I imagined it. I made it up. That's how it is with most of the details in this novel. You live inside your characters, you breathe the air they breathe, and things come to you. True, a lot of things that come to you are just plain wrong, and so you have to change them. You revise and revise and revise and revise. I threw out close to two thousand pages in writing this book. That's just how it has to be. But there's very little planning. I do carry a notebook with me, and when I hear an interesting anecdote or line of dialogue I write it down. But then when I'm actually writing my book and I go back to those notes they seem all wrong for the character and so you can't use them. There's nothing worse than trying to shoehorn a clever line or a detail you like into a book just because you like it. You have to write from character; if you don't, your book will be a lie.

This isn't to say that there aren't details that I come across that I do end up using. Toward the beginning of the novel Clarissa is wearing a T-shirt that says "What if the hokey pokey really is what it's all about?" That's a T-shirt I once saw someone wearing. And Thisbe refers to Nora, Leo's former girlfriend, as "the girl with the extra toe." Well, I did know someone years ago who had an extra toe on her foot. Would that detail have made it into The World Without You if I hadn't known this person? Maybe not. But the vast, vast majority of the details in the book come simply from my imagination.

The tension between Noelle's Orthodox practice in Israel and the rest of the family runs throughout the book. How important is Judaism to you personally and as a subject of fiction?

I don't think about subjects; I think about characters. Any fiction writer who's any good focuses on the concrete, not the abstract. You're telling a story. You're trying to make your characters come to life. These are very hard things to do, and you can ill-afford to focus on anything else. That said, I suspect it's not a coincidence that two of my three novels have characters who engage Jewish religious observance directly. My grandfather was an Orthodox rabbi who lived in the U.S. for fifty years and never learned English. My father remained an observant Jew until the day he died.

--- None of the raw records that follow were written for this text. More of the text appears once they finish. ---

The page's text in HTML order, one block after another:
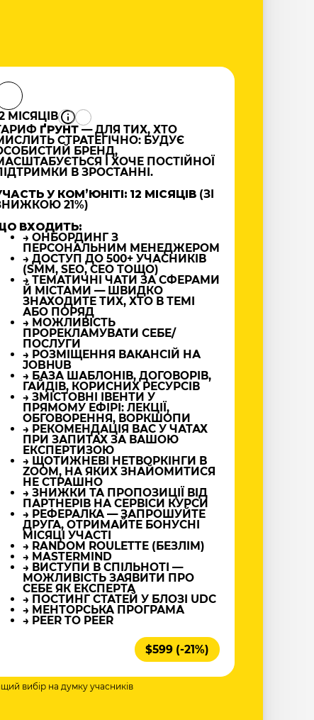
МІСЯЦІВ
ҐРУНТ— ДЛЯ ТИХ, ХТО
СТРАТЕГІЧНО: БУДУЄ
БРЕНД,
І ХОЧЕ ПОСТІЙНОЇ
В ЗРОСТАННІ.
У КОМʼЮНІТІ: 12 МІСЯЦІВ (ЗІ
21%)
ВХОДИТЬ:
→ ОНБОРДИНГ З
ПЕРСОНАЛЬНИМ МЕНЕДЖЕРОМ
→ ДОСТУП ДО 500+ УЧАСНИКІВ
(SMM, SEO, CEO ТОЩО)
→ ТЕМАТИЧНІ ЧАТИ ЗА СФЕРАМИ
Й МІСТАМИ — ШВИДКО
ЗНАХОДИТЕ ТИХ, ХТО В ТЕМІ
АБО ПОРЯД
→ МОЖЛИВІСТЬ
ПРОРЕКЛАМУВАТИ СЕБЕ/
ПОСЛУГИ
→ РОЗМІЩЕННЯ ВАКАНСІЙ НА
JOBHUB
→ БАЗА ШАБЛОНІВ, ДОГОВОРІВ,
ГАЙДІВ, КОРИСНИХ РЕСУРСІВ
→ ЗМІСТОВНІ ІВЕНТИ У
ПРЯМОМУ ЕФІРІ: ЛЕКЦІЇ,
ОБГОВОРЕННЯ, ВОРКШОПИ
→ РЕКОМЕНДАЦІЯ ВАС У ЧАТАХ
ПРИ ЗАПИТАХ ЗА ВАШОЮ
ЕКСПЕРТИЗОЮ
→ ЩОТИЖНЕВІ НЕТВОРКІНГИ В
ZOOM, НА ЯКИХ ЗНАЙОМИТИСЯ
НЕ СТРАШНО
→ ЗНИЖКИ ТА ПРОПОЗИЦІЇ ВІД
ПАРТНЕРІВ НА СЕРВІСИ КУРСИ
→ РЕФЕРАЛКА — ЗАПРОШУЙТЕ
ДРУГА, ОТРИМАЙТЕ БОНУСНІ
МІСЯЦІ УЧАСТІ
→ RANDOM ROULETTE (БЕЗЛІМ)
→ MASTERMIND
→ ВИСТУПИ В СПІЛЬНОТІ —
МОЖЛИВІСТЬ ЗАЯВИТИ ПРО
СЕБЕ ЯК ЕКСПЕРТА
→ ПОСТИНГ СТАТЕЙ У БЛОЗІ UDC
→ МЕНТОРСЬКА ПРОГРАМА
→ PEER TO PEER
$599 (-21%)
вибір на думку учасників
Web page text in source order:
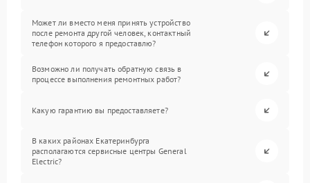
Может ли вместо меня принять устройство
после ремонта другой человек, контактный
телефон которого я предоставлю?
Возможно ли получать обратную связь в
процессе выполнения ремонтных работ?
Какую гарантию вы предоставляете?
В каких районах Екатеринбурга
располагаются сервисные центры General
Electric?
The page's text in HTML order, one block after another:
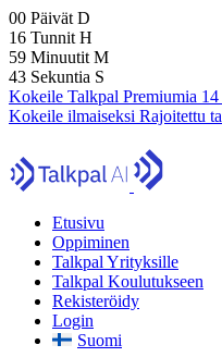
00 Päivät D
16 Tunnit H
59 Minuutit M
41 Sekuntia S
Kokeile Talkpal Premiumia 14
Kokeile ilmaiseksi Rajoitettu
Etusivu
Oppiminen
Talkpal Yrityksille
Talkpal Koulutukseen
Rekisteröidy
Login
Suomi
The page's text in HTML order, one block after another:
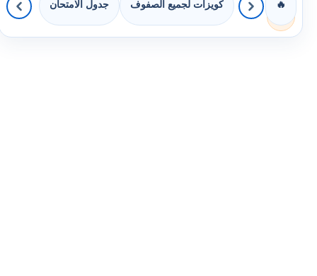
🔥 كويزات لجميع الصفوف جدول الامتحان
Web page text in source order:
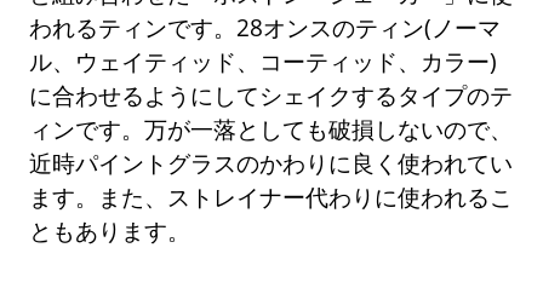
われるティンです。28オンスのティン(ノーマ
ル、ウェイティッド、コーティッド、カラー)
に合わせるようにしてシェイクするタイプのテ
ィンです。万が一落としても破損しないので、
近時パイントグラスのかわりに良く使われてい
ます。また、ストレイナー代わりに使われるこ
ともあります。
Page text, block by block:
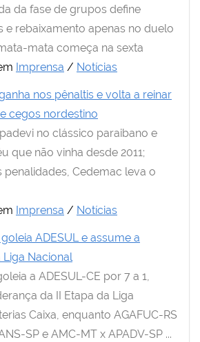
da fase de grupos define
e rebaixamento apenas no duelo
mata começa na sexta
Imprensa / Notícias
nos pênaltis e volta a reinar
cegos nordestino
no clássico paraibano e
que não vinha desde 2011;
penalidades, Cedemac leva o
Imprensa / Notícias
goleia ADESUL e assume a
Liga Nacional
a ADESUL-CE por 7 a 1,
da II Etapa da Liga
Caixa, enquanto AGAFUC-RS
SP e AMC-MT x APADV-SP ...
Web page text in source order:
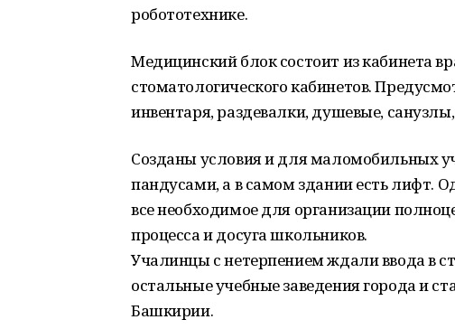
робототехнике.
Медицинский блок состоит из кабинета
стоматологического кабинетов.
инвентаря, раздевалки, душевые,
Созданы условия и для маломобильных
пандусами, а в самом здании есть лифт.
все необходимое для организации
процесса и досуга школьников.
Учалинцы с нетерпением ждали ввода в
остальные учебные заведения города и
Башкирии.
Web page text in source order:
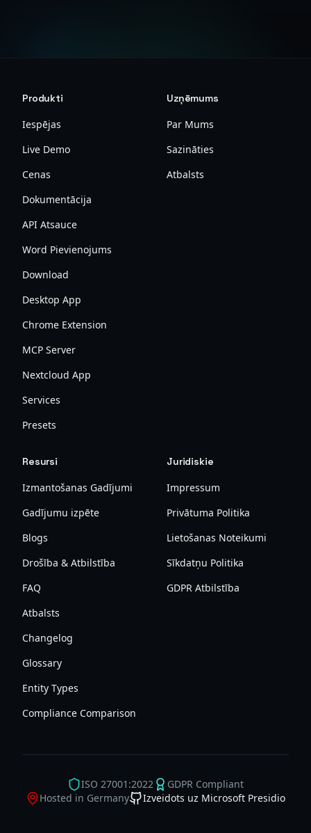
Produkti
Iespējas
Live Demo
Cenas
Dokumentācija
API Atsauce
Word Pievienojums
Download
Desktop App
Chrome Extension
MCP Server
Nextcloud App
Services
Presets
Uzņēmums
Par Mums
Sazināties
Atbalsts
Resursi
Izmantošanas Gadījumi
Gadījumu izpēte
Blogs
Drošība & Atbilstība
FAQ
Atbalsts
Changelog
Glossary
Entity Types
Compliance Comparison
Juridiskie
Impressum
Privātuma Politika
Lietošanas Noteikumi
Sīkdatņu Politika
GDPR Atbilstība
ISO 27001:2022
GDPR Compliant
Hosted in Germany
Izveidots uz Microsoft Presidio
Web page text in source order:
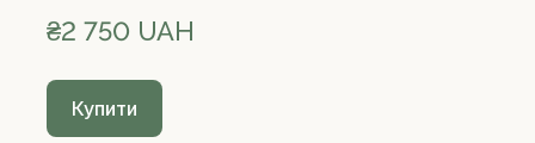
₴2 750 UAH
Купити
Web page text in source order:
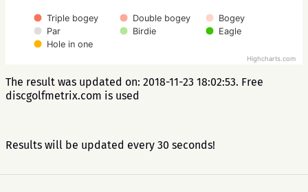
Triple bogey Double bogey
Bogey
Par
Birdie
Eagle
Hole in one
Highcharts.com
The result was updated on: 2018-11-23 18:02:53. Free
discgolfmetrix.com is used
Results will be updated every 30 seconds!
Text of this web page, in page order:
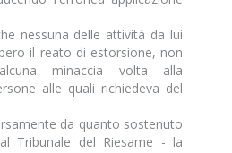
nessuna delle attività da lui
il reato di estorsione, non
minaccia volta alla
alle quali richiedeva del
da quanto sostenuto
Tribunale del Riesame - la
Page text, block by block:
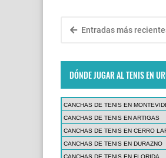
Entradas más
DÓNDE JUGAR AL TENIS EN
CANCHAS DE TENIS EN
CANCHAS DE TENIS EN ARTIGAS
CANCHAS DE TENIS EN CERRO
CANCHAS DE TENIS EN DURAZNO
CANCHAS DE TENIS EN FLORIDA
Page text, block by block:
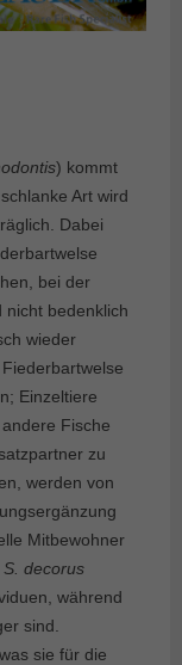
) kommt
schlanke Art wird
Dabei
bei der
nicht bedenklich
wieder
Einzeltiere
Fische
zu
werden von
Mitbewohner
S. decorus
während
sind.
sie für die
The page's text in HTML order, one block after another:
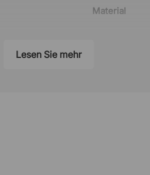
Material
Lesen Sie mehr
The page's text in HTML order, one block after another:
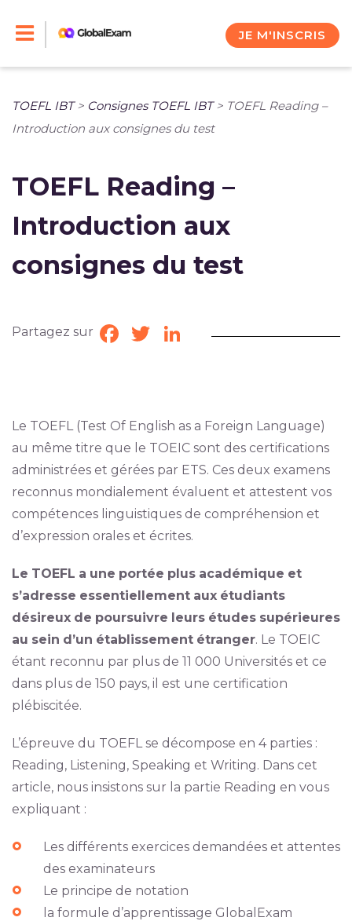
JE M'INSCRIS
TOEFL IBT> Consignes TOEFL IBT> TOEFL Reading –
Introduction aux consignes du test
TOEFL Reading –
Introduction aux
consignes du test
Partagez sur Facebook
TwitterLinkedIn
Le TOEFL (Test Of English as a Foreign Language)
au même titre que le TOEIC sont des certifications
administrées et gérées par ETS. Ces deux examens
reconnus mondialement évaluent et attestent vos
compétences linguistiques de compréhension et
d’expression orales et écrites.
Le TOEFL a une portée plus académique et
s’adresse essentiellement aux étudiants
désireux de poursuivre leurs études supérieures
au sein d’un établissement étranger. Le TOEIC
étant reconnu par plus de 11 000 Universités et ce
dans plus de 150 pays, il est une certification
plébiscitée.
L’épreuve du TOEFL se décompose en 4 parties :
Reading, Listening, Speaking et Writing. Dans cet
article, nous insistons sur la partie Reading en vous
expliquant :
Les différents exercices demandées et attentes
des examinateurs
Le principe de notation
la formule d’apprentissage GlobalExam
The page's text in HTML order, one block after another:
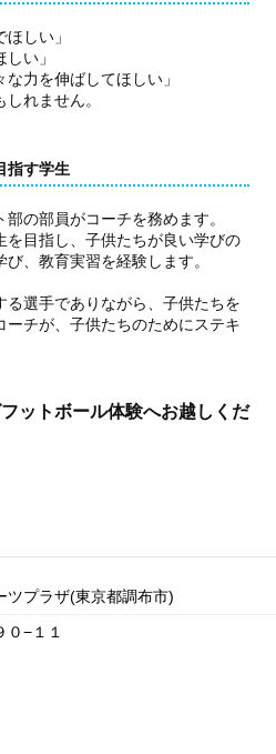
しい」
い」
な力を伸ばしてほしい」
れません。
指す学生
の部員がコーチを務めます。
を目指し、子供たちが良い学びの
、教育実習を経験します。
る選手でありながら、子供たちを
チが、子供たちのためにステキ
ットボール体験へお越しくだ
ツプラザ(東京都調布市)
０−１１
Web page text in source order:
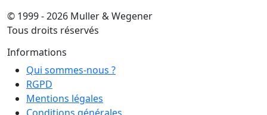
© 1999 - 2026 Muller & Wegener
Tous droits réservés
Informations
Qui sommes-nous ?
RGPD
Mentions légales
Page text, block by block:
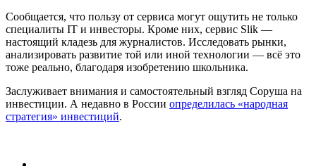
Сообщается, что пользу от сервиса могут ощутить не только
специалиты IT и инвесторы. Кроме них, сервис Slik —
настоящий кладезь для журналистов. Исследовать рынки,
анализировать развитие той или иной технологии — всё это
тоже реально, благодаря изобретению школьника.
Заслуживает внимания и самостоятельный взгляд Соруша на
инвестиции. А недавно в России определилась «народная
стратегия» инвестиций.
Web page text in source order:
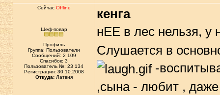
Сейчас Offline
Шеф-повар
Профиль
Группа: Пользователи
Сообщений: 2 109
Спасибок: 3
Пользователь №: 23 134
Регистрация: 30.10.2008
Откуда:Латвия
кенга
нЕЕ в лес нельзя, у
Слушается в
-
,сына - любит , даже
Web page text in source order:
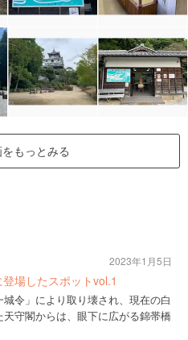
もっとみる
場したスポットvol.1
令」により取り壊され、現在の白
守閣からは、眼下に広がる錦帯橋
2023年1月5日
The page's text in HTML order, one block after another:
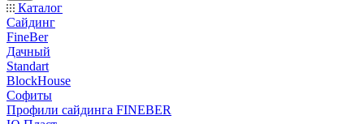
Каталог
Сайдинг
FineBer
Дачный
Standart
BlockHouse
Софиты
Профили сайдинга FINEBER
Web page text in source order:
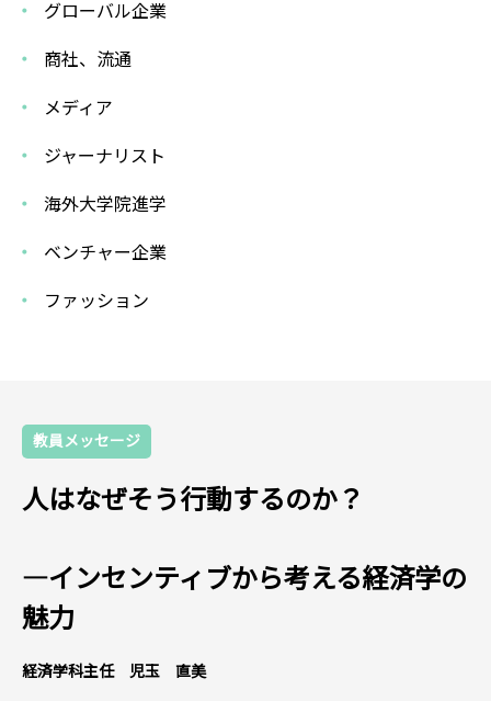
グローバル企業
商社、流通
メディア
ジャーナリスト
海外大学院進学
ベンチャー企業
ファッション
教員メッセージ
人はなぜそう行動するのか？
―インセンティブから考える経済学の
魅力
経済学科主任 児玉 直美
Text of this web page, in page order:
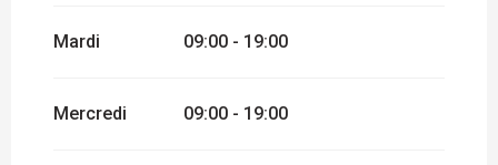
Mardi 09:00 - 19:00
Mercredi 09:00 - 19:00
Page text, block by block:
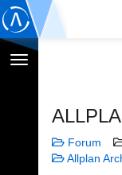
Přepnout
Forum
Allplan
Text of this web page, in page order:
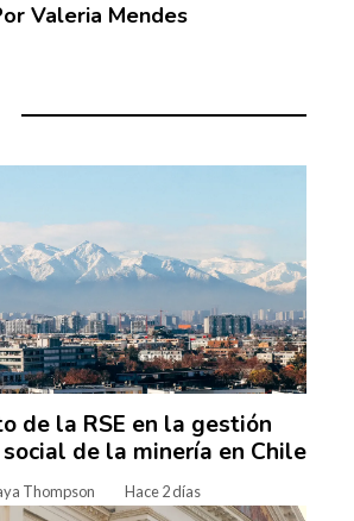
Valeria Mendes
de la RSE en la gestión
de la minería en Chile
Thompson Hace 2 días
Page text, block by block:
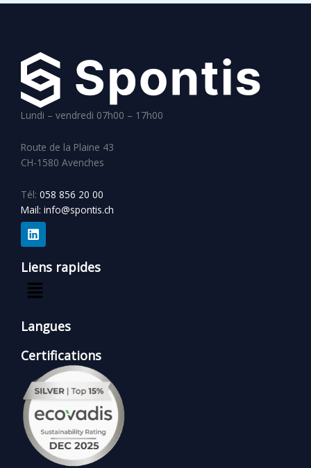
Lundi – vendredi 07h00 – 17h00
Route de la Plaine 43
CH-1580 Avenches
Tél: 058 856 20 00
Mail: info@spontis.ch
L
i
n
k
e
d
n
Liens rapides
Menu
Langues
Certifications
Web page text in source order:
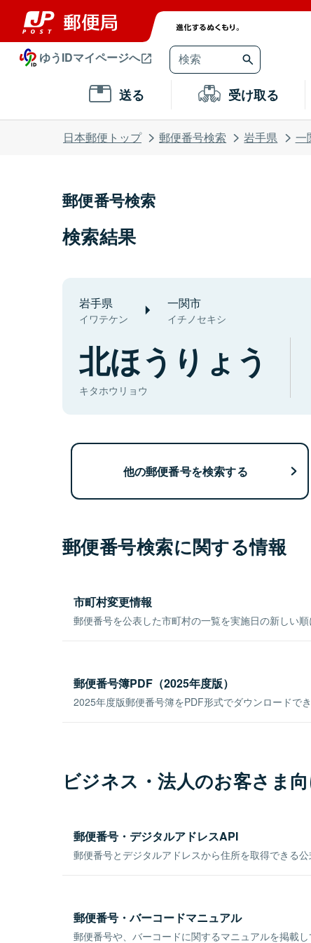
ゆうIDマイページへ
送る 受け取る
日本郵便トップ 郵便番号検索 岩手県 一
郵便番号検索
検索結果
岩手県
イワテケン
一関市
イチノセキシ
北ほうりょう
キタホウリョウ
他の郵便番号を検索する
郵便番号検索に関する情報
市町村変更情報
郵便番号を公表した市町村の一覧を実施日の新しい順
郵便番号簿PDF（2025年度版）
2025年度版郵便番号簿をPDF形式でダウンロードでき
ビジネス・法人のお客さま
郵便番号・デジタルアドレスAPI
郵便番号とデジタルアドレスから住所を取得できる公
郵便番号・バーコードマニュアル
郵便番号や、バーコードに関するマニュアルを掲載し
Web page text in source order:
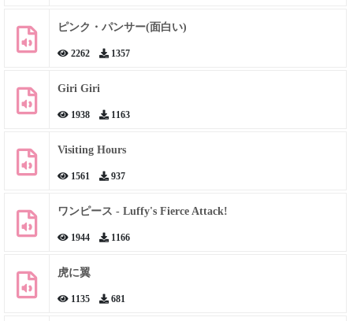
ピンク・パンサー(面白い)
2262 1357
Giri Giri
1938 1163
Visiting Hours
1561 937
ワンピース - Luffy's Fierce Attack!
1944 1166
虎に翼
1135 681
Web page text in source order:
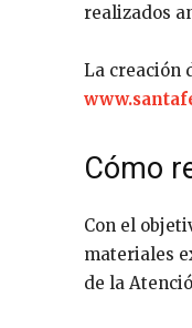
realizados
La creación
Cómo
Con el
materiales
de la
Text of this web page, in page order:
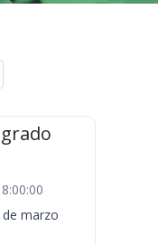
marzo
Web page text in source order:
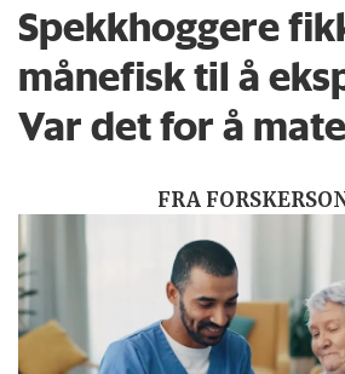
Spekkhoggere
månefisk til å
Var det for å
FRA
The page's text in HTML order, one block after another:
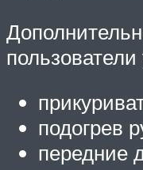
подогрев
передние
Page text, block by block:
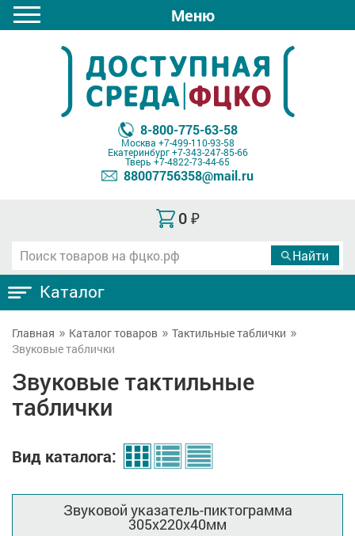
Меню
8-800-775-63-58
Москва +7-499-110-93-58
Екатеринбург+7-343-247-85-66
Тверь +7-4822-73-44-65
88007756358@mail.ru
0 ₽
Каталог
Главная Каталог товаров
Тактильные таблички
Звуковые таблички
Звуковые тактильные
таблички
Вид каталога:
Звуковой указатель-пиктограмма
305x220x40мм
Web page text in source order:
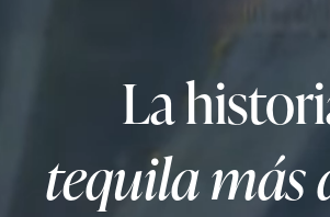
La
tequila más
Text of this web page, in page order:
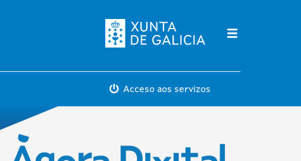
Acceso aos servizos
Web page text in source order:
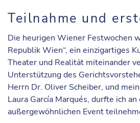
Teilnahme und
Die heurigen Wiener Festwochen
Republik Wien“, ein einzigartiges
Theater und Realität miteinander
Unterstützung des
Herrn Dr. Oliver Scheiber, und
Laura García Marqués, durfte ich an
außergewöhnlichen Event
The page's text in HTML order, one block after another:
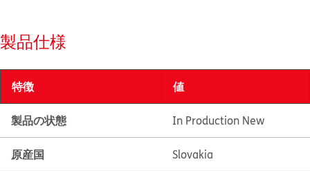
製品仕様
特徴 値
製品の状態 In Production New
原産国 Slovakia
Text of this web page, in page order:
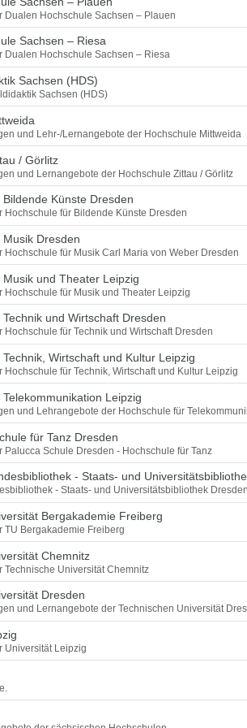
Dualen Hochschule Sachsen – Plauen
Sachsen – Riesa
Dualen Hochschule Sachsen – Riesa
Sachsen (HDS)
Sachsen (HDS)
und Lehr-/Lernangebote der Hochschule Mittweida
/ Görlitz
und Lernangebote der Hochschule Zittau / Görlitz
Bildende Künste Dresden
Hochschule für Bildende Künste Dresden
Musik Dresden
Hochschule für Musik Carl Maria von Weber Dresden
Musik und Theater Leipzig
Hochschule für Musik und Theater Leipzig
Technik und Wirtschaft Dresden
Hochschule für Technik und Wirtschaft Dresden
Technik, Wirtschaft und Kultur Leipzig
Hochschule für Technik, Wirtschaft und Kultur Leipzig
Leipzig
und Lehrangebote der Hochschule für
für Tanz Dresden
Palucca Schule Dresden - Hochschule für Tanz
- Staats- und
- Staats- und Universitätsbibliothek
Bergakademie Freiberg
TU Bergakademie Freiberg
Chemnitz
Technische Universität Chemnitz
Dresden
und Lernangebote der Technischen Universität
Universität Leipzig
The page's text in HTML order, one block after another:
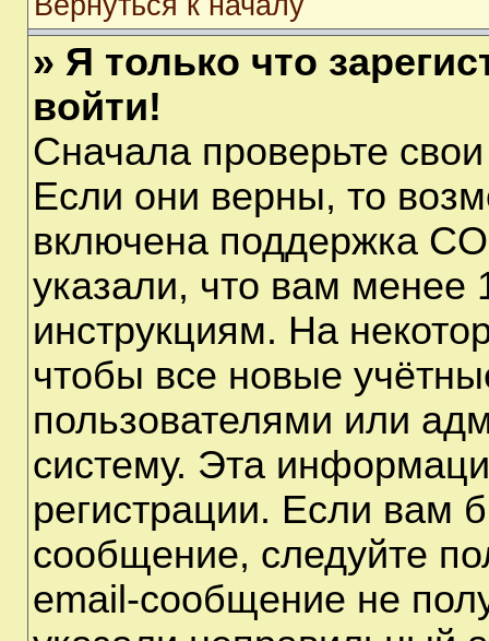
» Я только что
войти!
Сначала проверьте
Если они верны, то
включена поддержка
указали, что вам менее
инструкциям. На
чтобы все новые
пользователями или
систему. Эта
регистрации. Если вам
сообщение, следуйте
email-сообщение не

My brothers and I went to Jewish day school and Jewish summer camp. My daughters go to Jewish day school and my wife for the past nine years has taught at a Jewish seminary. My own relationship to Jewish observance is idiosyncratic, but it's safe to say that being Jewish is a big part of my life.

What's next for you?

A trip to Hawaii, I'm hoping! Writing a novel takes a lot out of you. Right now, I'm trying to figure out what comes next. I promised myself I would go back to writing short stories. It's weird, I've spent the last nearly twenty years writing novels, when in so many ways I think of myself as a short-story writer. It was certainly my first love, and because I teach MFA students, I spend a lot of time reading and thinking about short stories. So last fall, when I finished the final draft of The World Without You, I immediately sat down to write a short story, and what happened? The draft I wrote was 113 pages along! And then the second short story I wrote was over 200 pages long! I still think I'm capable of writing a regular old twenty-to-thirty-page short story, but we'll have to see. In the meantime, I'm tossing around some ideas for a new novel, but it's still in the very early, incubating stages, so I'm not saying more than that.